Let the record show that I’m on my way to Arusha, to take a post as a clerk in the chambers of the International Criminal Tribunal for Rwanda. A later post will detail exactly what I have to, uh, do (to the extent that I’m allowed to talk about it). For now, I think I’ll go into why I think it is a good thing to go work for this court, despite the storm of tiny little (and huge glaring) problems it faces.
One of the problems is, putting the war criminal in jail twenty years after the war crimes might make some victims feel better, and leave others perfectly unmoved (one victim is on record as saying that she’d prefer the money were spent on rebuilding her ability to live a productive life, rather than on chasing down the radio operator). I hear that. But at the end of the day, I don’t know if I think this is *for* the victims.

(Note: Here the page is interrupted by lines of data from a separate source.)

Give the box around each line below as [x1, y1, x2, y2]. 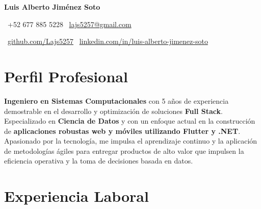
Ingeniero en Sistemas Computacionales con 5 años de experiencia [4, 95, 229, 106]
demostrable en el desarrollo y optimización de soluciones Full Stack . [4, 105, 223, 116]
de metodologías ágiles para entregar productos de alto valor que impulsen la [4, 145, 244, 156]
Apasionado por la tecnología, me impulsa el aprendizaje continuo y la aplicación [4, 135, 257, 146]
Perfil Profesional [4, 65, 128, 86]
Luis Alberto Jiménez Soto [4, 2, 100, 12]
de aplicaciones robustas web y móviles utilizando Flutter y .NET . [4, 125, 241, 136]
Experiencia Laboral [4, 185, 149, 206]
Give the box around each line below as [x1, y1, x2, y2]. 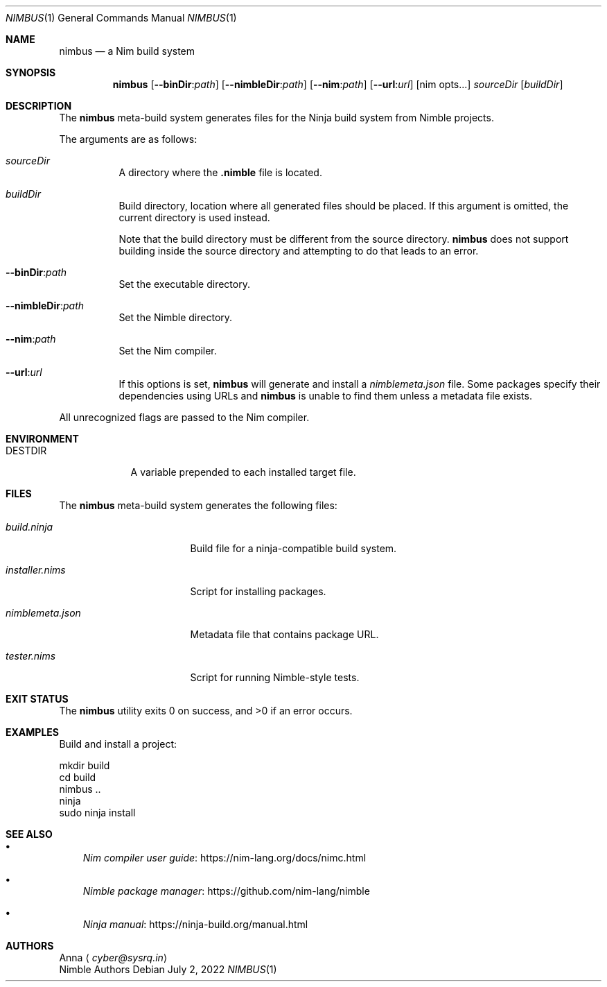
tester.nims [6, 650, 56, 662]
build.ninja [6, 521, 53, 533]
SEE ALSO [6, 828, 53, 840]
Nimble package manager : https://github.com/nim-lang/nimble [82, 885, 370, 897]
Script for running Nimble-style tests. [190, 671, 360, 683]
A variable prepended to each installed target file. [130, 466, 356, 478]
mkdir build [59, 759, 110, 771]
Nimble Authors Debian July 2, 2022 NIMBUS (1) [59, 963, 277, 975]
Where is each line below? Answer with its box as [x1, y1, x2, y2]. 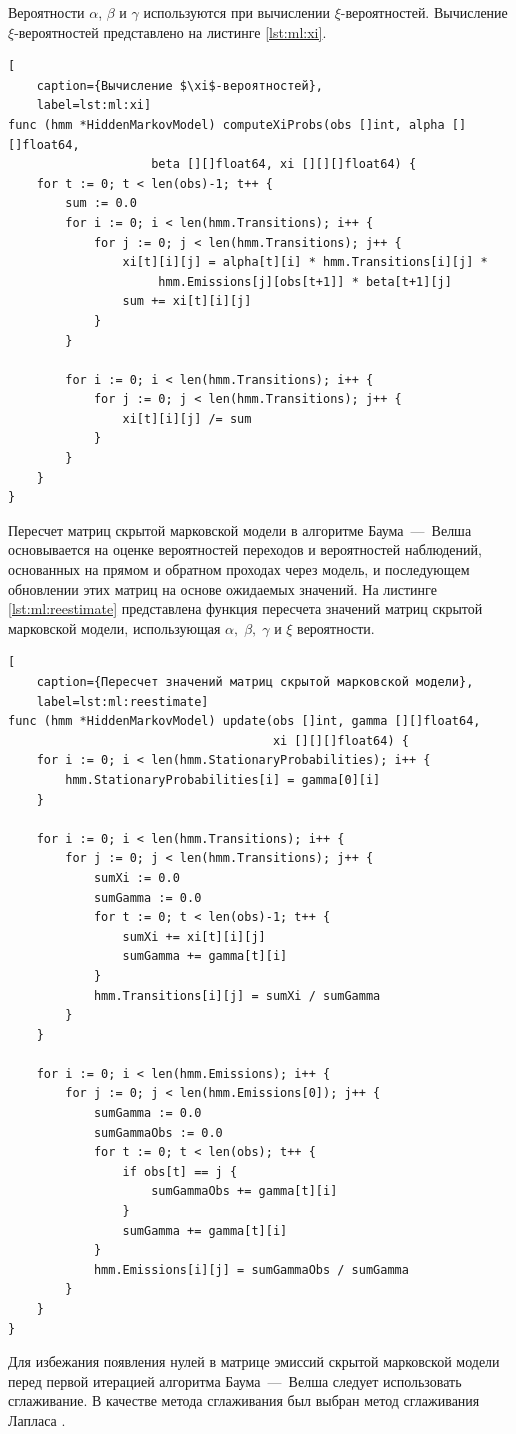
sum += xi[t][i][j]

This is going to sound awful, but I think the Court’s work is for me, and everybody else in the world. I think I, as a person, am infinitesimally less awesome because someone once commanded a rape squad as part of a genocide. I dig the work of this court because, even through all its flaws, I can still see the work as a joint, multinational declaration that People are Basically Good, and that ghoulish excesses of power are aberrations which we will join together and do what we can to set right. I don’t know if the actual imprisoning of the actual war criminal does that much to restore the insult that has been done the entire species, but I do think the repudiation is a big deal, and the Court has a role to play as the organ by which the world can say “We don’t think that was acceptable.”
The more international criminal law actually happens, the more it gets built into everybody’s sense of what the world is like. I don’t think most people refrain from murdering folk (or let’s take something less instinct-driven like tax evasion) because It’s Against the Law and they’ll Be Tried and Go to Jail. I think that the legal system has inculcated into people the idea that some things are Within Bounds and some things are Out of Bounds. Enough international criminal proceedings later, hopefully the general idea will be that state-sponsored torture, genocide, war rape, are all things which are Out of Bounds.

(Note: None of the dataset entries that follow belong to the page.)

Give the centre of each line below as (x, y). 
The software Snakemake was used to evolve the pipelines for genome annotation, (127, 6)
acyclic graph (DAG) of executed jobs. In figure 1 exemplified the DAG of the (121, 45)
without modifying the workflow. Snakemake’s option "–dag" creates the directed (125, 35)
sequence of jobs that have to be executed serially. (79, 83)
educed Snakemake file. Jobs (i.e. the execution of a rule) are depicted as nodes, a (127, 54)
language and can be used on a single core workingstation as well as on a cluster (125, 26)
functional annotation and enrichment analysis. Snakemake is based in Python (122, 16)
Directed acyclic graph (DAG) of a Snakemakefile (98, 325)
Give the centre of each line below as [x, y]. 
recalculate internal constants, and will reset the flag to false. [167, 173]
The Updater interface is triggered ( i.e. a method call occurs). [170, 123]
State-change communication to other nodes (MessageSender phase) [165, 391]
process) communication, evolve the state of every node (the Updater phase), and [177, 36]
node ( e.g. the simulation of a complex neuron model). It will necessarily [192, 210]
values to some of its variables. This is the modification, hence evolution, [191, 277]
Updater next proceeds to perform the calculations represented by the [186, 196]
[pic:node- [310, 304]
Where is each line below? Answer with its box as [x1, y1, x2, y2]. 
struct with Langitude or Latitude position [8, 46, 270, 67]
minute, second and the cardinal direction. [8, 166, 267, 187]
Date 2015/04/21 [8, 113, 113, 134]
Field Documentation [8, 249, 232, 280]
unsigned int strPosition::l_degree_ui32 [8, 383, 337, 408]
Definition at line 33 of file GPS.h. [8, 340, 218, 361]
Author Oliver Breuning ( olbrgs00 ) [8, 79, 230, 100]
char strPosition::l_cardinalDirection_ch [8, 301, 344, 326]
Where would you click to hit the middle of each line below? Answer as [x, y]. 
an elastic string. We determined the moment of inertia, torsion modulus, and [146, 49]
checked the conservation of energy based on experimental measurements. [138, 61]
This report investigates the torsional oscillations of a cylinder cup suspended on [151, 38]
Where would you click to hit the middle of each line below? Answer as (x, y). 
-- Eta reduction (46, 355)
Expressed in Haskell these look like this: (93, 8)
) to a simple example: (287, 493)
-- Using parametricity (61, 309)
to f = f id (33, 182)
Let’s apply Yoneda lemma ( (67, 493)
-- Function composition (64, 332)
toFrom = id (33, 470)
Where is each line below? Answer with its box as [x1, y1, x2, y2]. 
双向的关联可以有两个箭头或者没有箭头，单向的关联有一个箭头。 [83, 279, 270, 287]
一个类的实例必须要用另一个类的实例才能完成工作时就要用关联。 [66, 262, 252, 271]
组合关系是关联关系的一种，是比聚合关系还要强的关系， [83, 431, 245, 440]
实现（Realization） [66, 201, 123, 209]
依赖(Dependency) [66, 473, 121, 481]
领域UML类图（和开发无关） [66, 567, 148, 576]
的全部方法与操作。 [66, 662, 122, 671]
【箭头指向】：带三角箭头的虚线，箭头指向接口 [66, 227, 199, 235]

(Let’s all breathe a sigh about how much catching up America has to do until most of my countrymen agree with a basic premise like that).
I can hear Lindsay freaking out because this is getting awfully close to saying that we can reprogram people and make them better, and I can hear Bob freaking out because of my standard tiresome anti-American bias, and I can hear Cole freaking out about victim support issues, and restructuring things to give more voice to the voiceless, but for the last few months, I’ve been starting and ending the conversation here in my own head. I want to live in a world that has these Courts, and where they are powerful.
Whuf. I start work on Monday.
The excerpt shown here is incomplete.